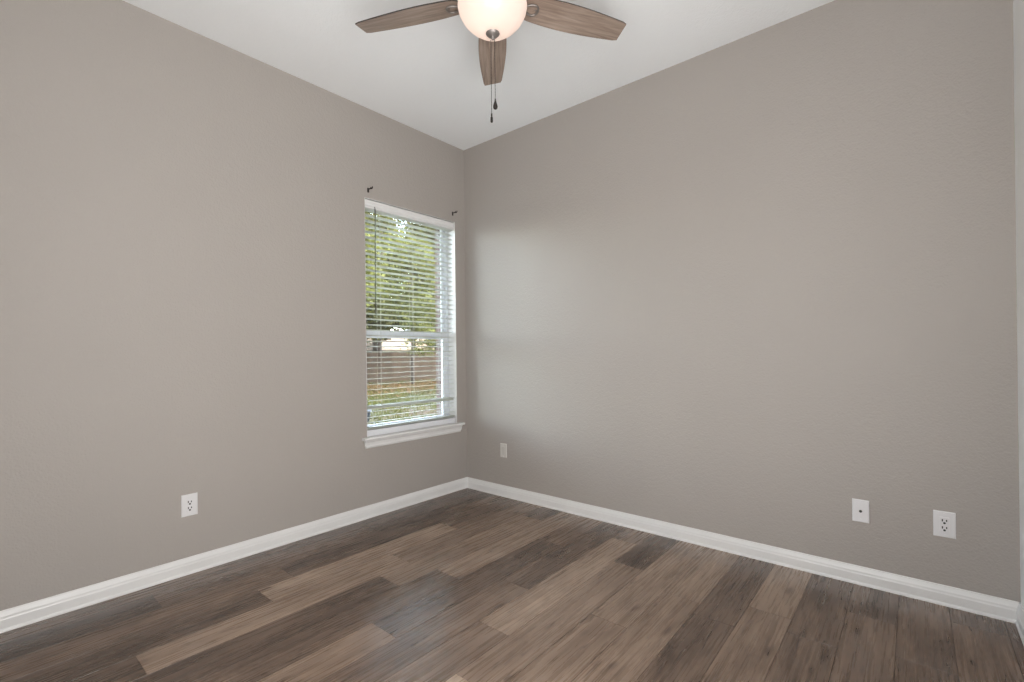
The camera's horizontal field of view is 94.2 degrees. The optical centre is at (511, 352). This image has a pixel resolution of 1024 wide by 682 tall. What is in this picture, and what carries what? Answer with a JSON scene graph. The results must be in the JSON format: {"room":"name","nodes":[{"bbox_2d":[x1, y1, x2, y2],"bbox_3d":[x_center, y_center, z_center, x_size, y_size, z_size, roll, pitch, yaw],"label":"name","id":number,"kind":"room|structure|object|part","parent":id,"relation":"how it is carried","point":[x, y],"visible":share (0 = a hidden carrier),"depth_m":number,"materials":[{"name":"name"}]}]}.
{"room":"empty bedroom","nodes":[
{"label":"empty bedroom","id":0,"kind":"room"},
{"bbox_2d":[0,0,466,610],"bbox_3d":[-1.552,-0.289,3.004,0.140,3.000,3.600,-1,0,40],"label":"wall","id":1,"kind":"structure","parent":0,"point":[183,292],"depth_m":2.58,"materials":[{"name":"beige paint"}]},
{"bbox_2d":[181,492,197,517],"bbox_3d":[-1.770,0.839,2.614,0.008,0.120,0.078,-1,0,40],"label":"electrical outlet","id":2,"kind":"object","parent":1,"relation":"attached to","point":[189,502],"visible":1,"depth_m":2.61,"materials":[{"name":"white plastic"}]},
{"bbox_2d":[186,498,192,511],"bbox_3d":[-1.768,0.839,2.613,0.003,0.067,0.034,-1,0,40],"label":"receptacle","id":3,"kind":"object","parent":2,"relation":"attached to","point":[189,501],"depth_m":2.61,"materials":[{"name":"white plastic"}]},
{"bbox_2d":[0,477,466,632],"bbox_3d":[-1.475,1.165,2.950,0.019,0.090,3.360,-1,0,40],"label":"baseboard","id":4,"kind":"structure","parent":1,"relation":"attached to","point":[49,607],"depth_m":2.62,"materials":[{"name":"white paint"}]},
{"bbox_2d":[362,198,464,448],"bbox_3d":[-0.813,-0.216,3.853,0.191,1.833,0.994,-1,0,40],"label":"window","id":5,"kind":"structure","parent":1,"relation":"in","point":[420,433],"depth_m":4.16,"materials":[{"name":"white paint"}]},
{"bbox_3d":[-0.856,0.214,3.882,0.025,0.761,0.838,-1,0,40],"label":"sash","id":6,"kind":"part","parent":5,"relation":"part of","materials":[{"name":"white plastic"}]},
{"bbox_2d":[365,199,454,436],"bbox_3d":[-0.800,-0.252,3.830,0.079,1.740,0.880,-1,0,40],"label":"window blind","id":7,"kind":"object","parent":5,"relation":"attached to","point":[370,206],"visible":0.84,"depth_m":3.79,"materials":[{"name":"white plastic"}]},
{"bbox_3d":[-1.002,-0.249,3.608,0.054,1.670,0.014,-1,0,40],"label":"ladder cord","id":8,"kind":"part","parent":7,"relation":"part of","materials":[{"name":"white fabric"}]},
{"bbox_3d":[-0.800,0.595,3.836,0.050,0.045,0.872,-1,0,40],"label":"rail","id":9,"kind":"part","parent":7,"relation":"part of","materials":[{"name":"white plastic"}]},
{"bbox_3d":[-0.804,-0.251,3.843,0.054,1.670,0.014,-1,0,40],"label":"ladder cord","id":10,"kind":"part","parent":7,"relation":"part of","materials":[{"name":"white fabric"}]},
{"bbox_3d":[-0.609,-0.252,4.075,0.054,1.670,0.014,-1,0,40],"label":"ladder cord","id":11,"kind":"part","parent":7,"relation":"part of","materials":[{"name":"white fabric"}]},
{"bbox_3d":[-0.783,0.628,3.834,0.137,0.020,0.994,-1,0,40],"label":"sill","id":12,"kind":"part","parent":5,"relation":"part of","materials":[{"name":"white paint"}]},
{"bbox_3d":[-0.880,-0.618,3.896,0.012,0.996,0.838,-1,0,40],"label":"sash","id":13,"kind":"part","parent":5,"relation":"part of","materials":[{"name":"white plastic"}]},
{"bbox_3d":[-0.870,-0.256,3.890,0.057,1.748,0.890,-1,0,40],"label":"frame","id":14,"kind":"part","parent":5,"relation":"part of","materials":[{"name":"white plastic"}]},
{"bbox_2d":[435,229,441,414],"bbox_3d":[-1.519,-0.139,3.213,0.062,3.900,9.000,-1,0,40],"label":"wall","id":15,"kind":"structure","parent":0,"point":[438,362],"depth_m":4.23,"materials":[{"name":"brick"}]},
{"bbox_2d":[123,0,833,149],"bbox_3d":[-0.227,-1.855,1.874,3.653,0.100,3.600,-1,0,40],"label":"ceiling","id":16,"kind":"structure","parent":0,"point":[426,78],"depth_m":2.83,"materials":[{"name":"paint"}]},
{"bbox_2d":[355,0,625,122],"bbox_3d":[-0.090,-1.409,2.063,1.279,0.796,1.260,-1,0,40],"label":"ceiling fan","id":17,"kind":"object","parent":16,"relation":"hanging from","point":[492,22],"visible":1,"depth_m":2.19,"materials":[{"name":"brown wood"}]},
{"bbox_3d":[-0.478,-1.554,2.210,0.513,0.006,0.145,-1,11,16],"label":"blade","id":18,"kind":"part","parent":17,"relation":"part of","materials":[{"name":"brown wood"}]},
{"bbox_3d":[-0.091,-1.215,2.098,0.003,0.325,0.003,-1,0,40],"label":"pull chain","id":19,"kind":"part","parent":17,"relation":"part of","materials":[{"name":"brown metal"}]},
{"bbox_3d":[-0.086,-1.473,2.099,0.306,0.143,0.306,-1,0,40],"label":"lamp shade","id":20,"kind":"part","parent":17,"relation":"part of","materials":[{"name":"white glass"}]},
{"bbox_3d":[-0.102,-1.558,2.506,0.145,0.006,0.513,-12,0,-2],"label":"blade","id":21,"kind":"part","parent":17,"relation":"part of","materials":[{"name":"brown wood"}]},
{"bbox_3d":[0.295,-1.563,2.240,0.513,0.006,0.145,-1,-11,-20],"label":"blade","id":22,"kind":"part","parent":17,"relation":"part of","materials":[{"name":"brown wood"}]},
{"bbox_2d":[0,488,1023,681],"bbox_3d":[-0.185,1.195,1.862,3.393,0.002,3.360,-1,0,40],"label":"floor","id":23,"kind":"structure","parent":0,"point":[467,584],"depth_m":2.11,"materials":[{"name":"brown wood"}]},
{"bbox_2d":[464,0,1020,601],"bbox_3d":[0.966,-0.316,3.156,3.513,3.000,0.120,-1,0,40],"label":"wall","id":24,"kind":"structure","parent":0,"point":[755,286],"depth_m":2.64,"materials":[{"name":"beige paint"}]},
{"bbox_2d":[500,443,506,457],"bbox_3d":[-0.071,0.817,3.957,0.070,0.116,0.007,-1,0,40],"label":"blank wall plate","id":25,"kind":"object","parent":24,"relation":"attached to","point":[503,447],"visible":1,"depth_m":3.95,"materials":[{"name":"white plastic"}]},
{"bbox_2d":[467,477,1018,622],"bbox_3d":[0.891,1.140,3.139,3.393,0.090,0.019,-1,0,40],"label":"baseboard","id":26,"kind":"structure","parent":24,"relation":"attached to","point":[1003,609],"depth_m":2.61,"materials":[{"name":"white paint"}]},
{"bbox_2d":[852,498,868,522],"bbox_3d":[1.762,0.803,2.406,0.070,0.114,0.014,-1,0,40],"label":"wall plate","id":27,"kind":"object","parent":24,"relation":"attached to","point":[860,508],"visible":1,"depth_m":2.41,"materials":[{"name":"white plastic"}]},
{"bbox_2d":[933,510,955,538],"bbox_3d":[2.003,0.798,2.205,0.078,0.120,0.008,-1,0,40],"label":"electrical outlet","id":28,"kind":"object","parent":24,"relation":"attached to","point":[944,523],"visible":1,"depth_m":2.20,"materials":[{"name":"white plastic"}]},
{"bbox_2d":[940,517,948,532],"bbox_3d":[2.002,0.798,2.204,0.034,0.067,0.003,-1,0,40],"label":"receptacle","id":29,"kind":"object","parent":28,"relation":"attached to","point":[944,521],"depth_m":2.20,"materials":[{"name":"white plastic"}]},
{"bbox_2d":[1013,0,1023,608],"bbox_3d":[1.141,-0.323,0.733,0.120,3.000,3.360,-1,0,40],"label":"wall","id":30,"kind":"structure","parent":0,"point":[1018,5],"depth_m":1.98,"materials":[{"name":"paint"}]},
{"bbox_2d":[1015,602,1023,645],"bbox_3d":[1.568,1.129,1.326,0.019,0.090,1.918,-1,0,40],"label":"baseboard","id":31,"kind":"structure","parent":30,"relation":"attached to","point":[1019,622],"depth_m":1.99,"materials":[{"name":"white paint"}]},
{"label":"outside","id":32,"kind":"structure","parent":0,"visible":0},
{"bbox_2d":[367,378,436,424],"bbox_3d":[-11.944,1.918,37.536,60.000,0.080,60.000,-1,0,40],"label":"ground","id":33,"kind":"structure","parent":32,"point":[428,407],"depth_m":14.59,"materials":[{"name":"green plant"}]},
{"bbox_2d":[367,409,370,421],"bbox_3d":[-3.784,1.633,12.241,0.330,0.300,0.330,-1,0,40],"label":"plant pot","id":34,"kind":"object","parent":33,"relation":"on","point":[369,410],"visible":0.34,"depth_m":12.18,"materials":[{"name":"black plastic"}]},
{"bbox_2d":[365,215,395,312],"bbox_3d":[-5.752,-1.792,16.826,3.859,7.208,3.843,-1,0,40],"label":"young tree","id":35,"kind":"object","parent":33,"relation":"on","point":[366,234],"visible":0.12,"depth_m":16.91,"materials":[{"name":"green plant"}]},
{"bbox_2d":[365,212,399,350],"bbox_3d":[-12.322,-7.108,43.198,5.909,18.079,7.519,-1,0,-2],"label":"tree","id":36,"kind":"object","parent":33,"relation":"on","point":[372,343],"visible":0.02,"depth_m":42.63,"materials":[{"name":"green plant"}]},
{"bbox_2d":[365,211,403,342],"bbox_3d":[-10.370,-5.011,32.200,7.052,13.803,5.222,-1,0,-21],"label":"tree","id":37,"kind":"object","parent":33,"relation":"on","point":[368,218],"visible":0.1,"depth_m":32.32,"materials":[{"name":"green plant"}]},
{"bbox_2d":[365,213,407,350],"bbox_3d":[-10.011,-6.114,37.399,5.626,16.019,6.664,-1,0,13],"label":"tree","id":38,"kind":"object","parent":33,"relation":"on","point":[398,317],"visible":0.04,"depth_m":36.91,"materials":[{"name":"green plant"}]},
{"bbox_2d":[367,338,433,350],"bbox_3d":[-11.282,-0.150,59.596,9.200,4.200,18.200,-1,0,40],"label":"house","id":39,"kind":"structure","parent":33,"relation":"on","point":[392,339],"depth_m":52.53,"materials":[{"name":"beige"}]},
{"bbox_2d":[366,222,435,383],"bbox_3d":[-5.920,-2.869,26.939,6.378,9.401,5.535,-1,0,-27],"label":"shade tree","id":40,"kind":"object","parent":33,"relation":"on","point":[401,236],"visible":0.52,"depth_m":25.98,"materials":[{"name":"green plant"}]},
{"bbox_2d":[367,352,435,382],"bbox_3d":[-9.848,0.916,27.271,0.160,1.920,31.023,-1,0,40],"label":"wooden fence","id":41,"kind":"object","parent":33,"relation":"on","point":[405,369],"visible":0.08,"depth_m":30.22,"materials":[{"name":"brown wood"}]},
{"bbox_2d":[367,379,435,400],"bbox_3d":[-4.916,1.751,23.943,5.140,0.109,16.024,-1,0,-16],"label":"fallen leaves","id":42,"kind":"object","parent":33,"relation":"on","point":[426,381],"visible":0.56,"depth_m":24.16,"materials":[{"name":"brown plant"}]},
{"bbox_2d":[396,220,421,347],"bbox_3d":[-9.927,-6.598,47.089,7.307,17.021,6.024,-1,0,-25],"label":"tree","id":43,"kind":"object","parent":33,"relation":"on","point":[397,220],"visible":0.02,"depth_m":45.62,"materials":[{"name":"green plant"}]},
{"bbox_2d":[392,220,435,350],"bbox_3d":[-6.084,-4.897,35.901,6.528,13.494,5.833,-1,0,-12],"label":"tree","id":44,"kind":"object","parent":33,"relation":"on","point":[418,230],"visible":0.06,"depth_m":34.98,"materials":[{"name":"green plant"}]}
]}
────────────────
■ **WHAT THE EXERCISE ASKS**
Copy each line from the entries above that has the word "shade" in it.

■ **ANSWER FOR THIS EXERCISE**
{"bbox_3d":[-0.086,-1.473,2.099,0.306,0.143,0.306,-1,0,40],"label":"lamp shade","id":20,"kind":"part","parent":17,"relation":"part of","materials":[{"name":"white glass"}]},
{"bbox_2d":[366,222,435,383],"bbox_3d":[-5.920,-2.869,26.939,6.378,9.401,5.535,-1,0,-27],"label":"shade tree","id":40,"kind":"object","parent":33,"relation":"on","point":[401,236],"visible":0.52,"depth_m":25.98,"materials":[{"name":"green plant"}]},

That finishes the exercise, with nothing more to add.